Volgend jaar, voor 1 juli, moeten er presidentsverkiezingen in Turkije worden gehouden. Die verkiezingen worden algemeen beschouwd als de laatste kans om Recep Tayyip Erdogan van de macht te stemmen en Turkije weer op te bouwen als democratie. Erdogan regeert het land sinds 2003 en lijkt misschien onaantastbaar – ook al omdat hij op dictatoriale wijze de media in zijn land monddood heeft gemaakt en controle heeft verworven over de rechtspraak. Maar corruptie en wanbeheer hebben ertoe geleid dat Turkije de op twee na hoogste inflatie ter wereld heeft – bijna 80 procent. De economie van het land is in een vrije val. Kiezers zijn boos en velen eisen verandering. Is een machtswissel realistisch? En welke slinkse trucjes heeft Erdogan achter de hand om dat te vermijden?

Er staat voor Erdogan veel meer op het spel dan je zou vermoeden. Als hij de verkiezingen zou verliezen, is er een behoorlijke kans dat hij en zijn familie worden vervolgd voor corruptie en machtsmisbruik. Erdogan zal volgens waarnemers dan ook erg ver gaan om aan de macht te blijven. Maar Erdogan heeft sowieso nog altijd een troefkaart en dat is deze: de politieke oppositie in Turkije biedt kiezers momenteel geen alternatief, laat staan een kandidaat in hun rangen waar iedereen het over eens is dat die Erdogan zou kunnen vervangen. Er zijn wel initiatieven.

Om Erdogan te verslaan, nam de Republikeinse Volkspartij (CHP), de belangrijkste oppositiepartij van Turkije, het voortouw bij het opbouwen van een alliantie van oppositiepartijen, die zes partijen samenbracht.

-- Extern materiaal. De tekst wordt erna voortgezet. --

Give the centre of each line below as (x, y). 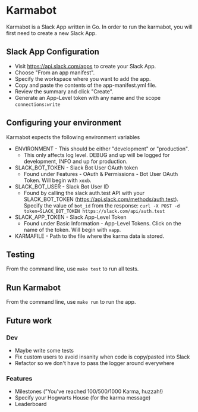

De centrumlinkse CHP (Cumhuriyet Halk Partisi) is de oudste politieke partij van Turkije en de grootste oppositiepartij in het Turkse parlement. Bij de nationale verkiezingen van 2018 haalde hun kandidaat 30 procent (versus de 52 procent van Erdogan), en won ze 12 zetels in het parlement, terwijl de AKP van Erdogan er 22 verloor. Een jaar later diende de CHP een klap van jewelste uit: hun kandidaat Ekrem İmamoglu werd verkozen tot burgemeester van Istanboel. İmamoglu is de rijzende ster in de Turkse politiek en een potentiële kandidaat om Erdogan uit te dagen bij de Turkse presidentsverkiezingen in 2023.

Waarom Turkije klaar lijkt voor verandering

Op het eerste gezicht lijkt Turkije klaar voor verandering. Los van het feit dat Erdogan de rechtsstaat naar zich toegetrokken heeft sinds de couppoging van 2016 en de meeste democratische waarden op de schop gingen, is er voortdurende economische malaise, een ongekende brain drain, corruptie en algemeen wanbeheer. Turken hebben te maken met een inflatie van 80 procent momenteel. Onder Erdogan heeft Turkije zichzelf ook vervreemd als een gerespecteerd en gewaardeerd lid van de westerse alliantie, voornamelijk vanwege zijn relatie met de Russische president Vladimir Poetin.

Rusland lijkt misschien een mooie partner voor Erdogan (waarover later meer), maar de Turk-in-de-straat ondervindt dat momenteel anders. Turkije trok in 2019 zeven miljoen Russische bezoekers naar toeristische bestemmingen zoals de badplaats Antalya. Die stad alleen al verwelkomde in 2021 nog meer dan 3,5 miljoen Russische bezoekers. Maar door Poetins oorlog met Oekraïne daalt het aantal Russische toeristen naar 2 miljoen dit jaar. Dat is een economische klap, aangezien elke toerist in Turkije ongeveer drie tijdelijke banen genereert. Toerisme is of beter was goed voor 13 procent van het bbp van Turkije.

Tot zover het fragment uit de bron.